The basic method is described on my Department home page.
Here are the team ratings prior to this week’s games, along with the ratings at the start of the season.

Current Rating Rating at Season Start Difference
Exeter Chiefs 8.81 7.99 0.80
Saracens 6.98 9.34 -2.40
Sale Sharks 6.91 0.17 6.70
Wasps 6.21 0.31 5.90
Bath 3.51 1.10 2.40
Bristol 2.62 -2.77 5.40
Gloucester -0.72 0.58 -1.30
Harlequins -0.99 -0.81 -0.20
Northampton Saints -3.94 0.25 -4.20
Worcester Warriors -6.74 -2.69 -4.10
Leicester Tigers -7.56 -1.76 -5.80
London Irish -8.88 -5.51 -3.40

 

Performance So Far

So far there have been 126 matches played, 83 of which were correctly predicted, a success rate of 65.9%.
Here are the predictions for last week’s games.

Game Date Score Prediction Correct
1 Bath vs.

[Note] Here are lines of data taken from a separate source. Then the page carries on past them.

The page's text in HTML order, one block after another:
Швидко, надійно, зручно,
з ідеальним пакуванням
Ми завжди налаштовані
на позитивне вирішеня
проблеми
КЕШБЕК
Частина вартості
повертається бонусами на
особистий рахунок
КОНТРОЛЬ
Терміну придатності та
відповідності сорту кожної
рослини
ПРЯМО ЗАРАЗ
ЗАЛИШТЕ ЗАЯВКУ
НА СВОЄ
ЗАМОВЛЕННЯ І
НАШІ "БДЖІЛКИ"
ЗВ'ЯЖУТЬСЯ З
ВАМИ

Gloucester Sep 23 31 – 20 8.30 TRUE
2 Bristol vs. Leicester Tigers Sep 29 40 – 3 12.20 TRUE
3 Exeter Chiefs vs. London Irish Sep 30 19 – 22 24.90 FALSE
4 Harlequins vs. Wasps Oct 01 23 – 32 -1.80 TRUE
5 Northampton Saints vs. Sale Sharks Oct 01 14 – 34 -4.70 TRUE
6 Worcester Warriors vs. Saracens Oct 01 40 – 27 -11.70 FALSE

 

Predictions for Round 22

Here are the predictions for Round 22. The prediction is my estimated expected points difference with a positive margin being a win to the home team, and a negative margin a win to the away team.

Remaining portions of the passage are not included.